• [Task goal]:
Please repeat exactly the lines from the one containing "[sec:periphealdevices] a new" through the last line of the records below, both included, and leave out any pictures.

Segment Start: Record excerpts

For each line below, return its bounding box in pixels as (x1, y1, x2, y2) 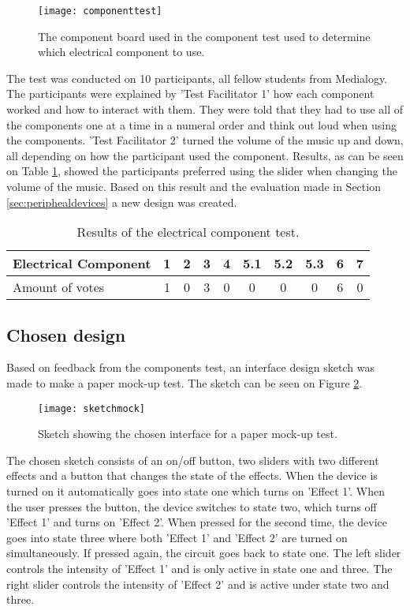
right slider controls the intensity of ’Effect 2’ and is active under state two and (6, 575, 389, 592)
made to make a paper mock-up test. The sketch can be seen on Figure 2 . (6, 374, 363, 391)
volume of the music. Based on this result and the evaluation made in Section (6, 178, 381, 194)
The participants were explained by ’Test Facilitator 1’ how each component (6, 85, 375, 102)
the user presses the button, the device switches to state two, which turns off (6, 498, 377, 515)
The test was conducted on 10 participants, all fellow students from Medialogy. (6, 69, 388, 86)
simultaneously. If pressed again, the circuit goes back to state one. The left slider (6, 545, 401, 561)
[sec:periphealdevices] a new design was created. (6, 193, 237, 210)
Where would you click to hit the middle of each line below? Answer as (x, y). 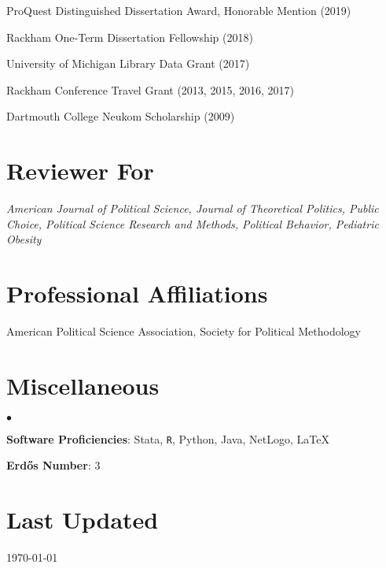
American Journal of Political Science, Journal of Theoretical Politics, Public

Segment End: Record excerpts

• [Answer box]:
[sec:periphealdevices] a new design was created. (6, 193, 237, 210)
Where would you click to hit the middle of each line below? Answer as (x, y). 
American Journal of Political Science, Journal of Theoretical Politics, Public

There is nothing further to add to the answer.